Exclude the images and repeat all remaining entries exactly.

### RECORDS FOR THIS EXERCISE
****************
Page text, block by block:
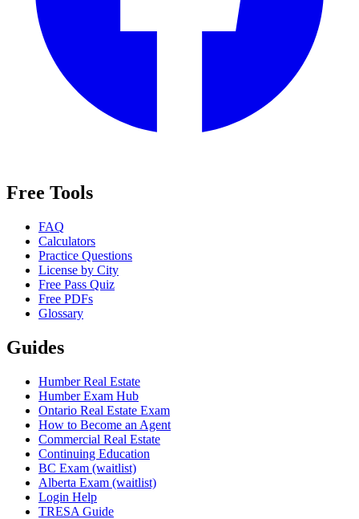
Free Tools
FAQ
Calculators
Practice Questions
License by City
Free Pass Quiz
Free PDFs
Glossary
Guides
Humber Real Estate
Humber Exam Hub
Ontario Real Estate Exam
How to Become an Agent
Commercial Real Estate
Continuing Education
BC Exam (waitlist)
Alberta Exam (waitlist)
Login Help
TRESA Guide
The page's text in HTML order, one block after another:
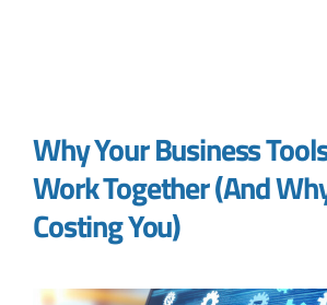
Why Your Business
Work Together (And
Costing You)
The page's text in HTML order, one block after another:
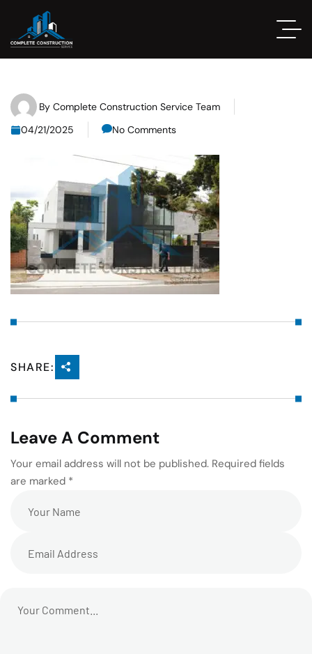
By Complete Construction Service Team
04/21/2025
No Comments
SHARE:
Leave A Comment
Your email address will not be published. Required fields
are marked *
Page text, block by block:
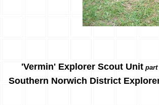
'Vermin' Explorer Scout Unit part
Southern Norwich District
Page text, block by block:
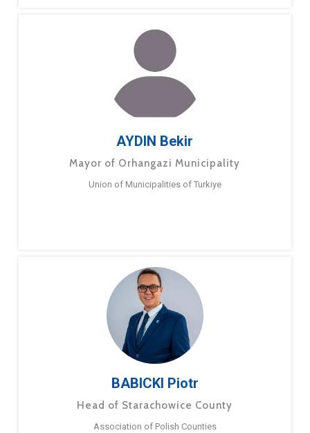
AYDIN Bekir
Mayor of Orhangazi Municipality
Union of Municipalities of Turkiye
BABICKI Piotr
Head of Starachowice County
Association of Polish Counties
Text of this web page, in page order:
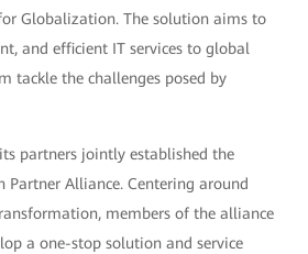
Globalization. The solution aims to
and efficient IT services to global
tackle the challenges posed by
partners jointly established the
Partner Alliance. Centering around
members of the alliance
a one-stop solution and service
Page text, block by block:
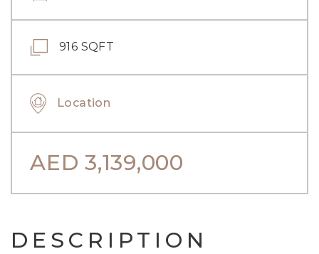
916 SQFT
Location
AED 3,139,000
DESCRIPTION
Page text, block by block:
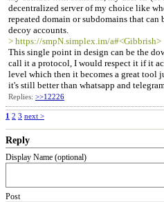
decentralized server of my choice like
repeated domain or subdomains that can
decoy accounts.
> https://smpN.simplex.im/a#<Gibbrish>
This single point in design can be the
call it a protocol, I would respect it if it
level which then it becomes a great tool
it's still better than whatsapp and
Replies: >>12226
1 2 3 next >
Reply
Display Name (optional)
Post
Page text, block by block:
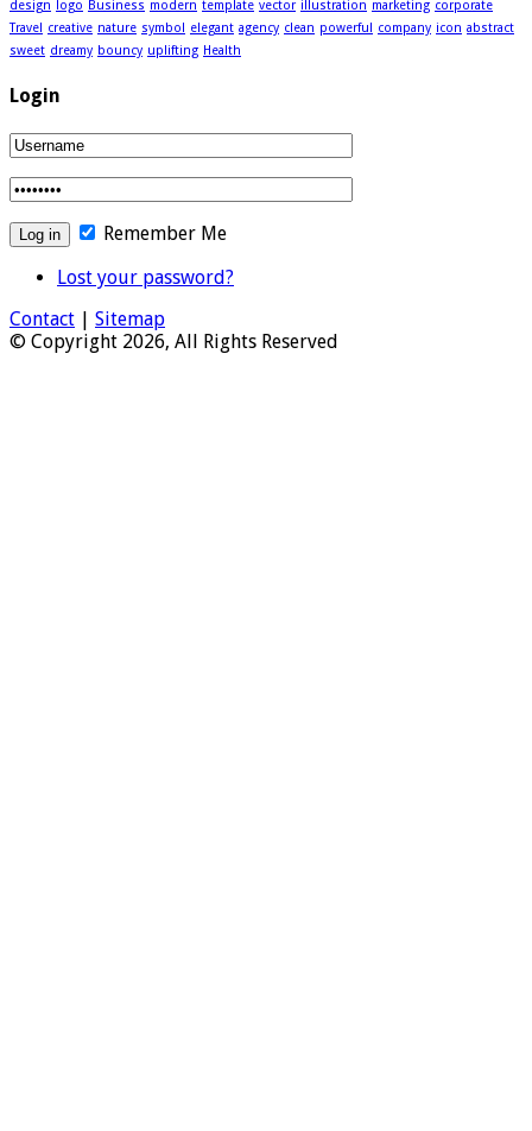
design logo Business modern template vector illustration marketing corporate
Travel creative nature symbol elegant agency clean powerful company icon abstract
sweet dreamy bouncy uplifting Health
Login
Remember Me
Lost your password?
Contact | Sitemap
© Copyright 2026, All Rights Reserved
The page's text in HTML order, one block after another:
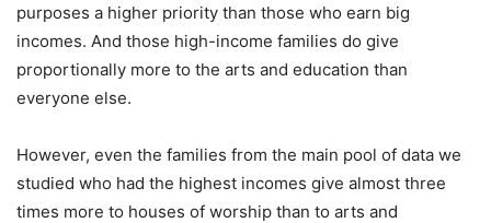
purposes a higher priority than those who earn big
incomes. And those high-income families do give
proportionally more to the arts and education than
everyone else.
However, even the families from the main pool of data we
studied who had the highest incomes give almost three
times more to houses of worship than to arts and
****************
### ANSWER
Page text, block by block:
Free Tools
FAQ
Calculators
Practice Questions
License by City
Free Pass Quiz
Free PDFs
Glossary
Guides
Humber Real Estate
Humber Exam Hub
Ontario Real Estate Exam
How to Become an Agent
Commercial Real Estate
Continuing Education
BC Exam (waitlist)
Alberta Exam (waitlist)
Login Help
TRESA Guide
The page's text in HTML order, one block after another:
Why Your Business
Work Together (And
Costing You)
The page's text in HTML order, one block after another:
By Complete Construction Service Team
04/21/2025
No Comments
SHARE:
Leave A Comment
Your email address will not be published. Required fields
are marked *
Page text, block by block:
'Vermin' Explorer Scout Unit part
Southern Norwich District
Page text, block by block:
AYDIN Bekir
Mayor of Orhangazi Municipality
Union of Municipalities of Turkiye
BABICKI Piotr
Head of Starachowice County
Association of Polish Counties
Text of this web page, in page order:
Globalization. The solution aims to
and efficient IT services to global
tackle the challenges posed by
partners jointly established the
Partner Alliance. Centering around
members of the alliance
a one-stop solution and service
Page text, block by block:
916 SQFT
Location
AED 3,139,000
DESCRIPTION
Page text, block by block:
decentralized server of my choice like
repeated domain or subdomains that can
decoy accounts.
> https://smpN.simplex.im/a#<Gibbrish>
This single point in design can be the
call it a protocol, I would respect it if it
level which then it becomes a great tool
it's still better than whatsapp and
Replies: >>12226
1 2 3 next >
Reply
Display Name (optional)
Post
Page text, block by block:
design logo Business modern template vector illustration marketing corporate
Travel creative nature symbol elegant agency clean powerful company icon abstract
sweet dreamy bouncy uplifting Health
Login
Remember Me
Lost your password?
Contact | Sitemap
© Copyright 2026, All Rights Reserved
The page's text in HTML order, one block after another:
purposes a higher priority than those who earn big
incomes. And those high-income families do give
proportionally more to the arts and education than
everyone else.
However, even the families from the main pool of data we
studied who had the highest incomes give almost three
times more to houses of worship than to arts and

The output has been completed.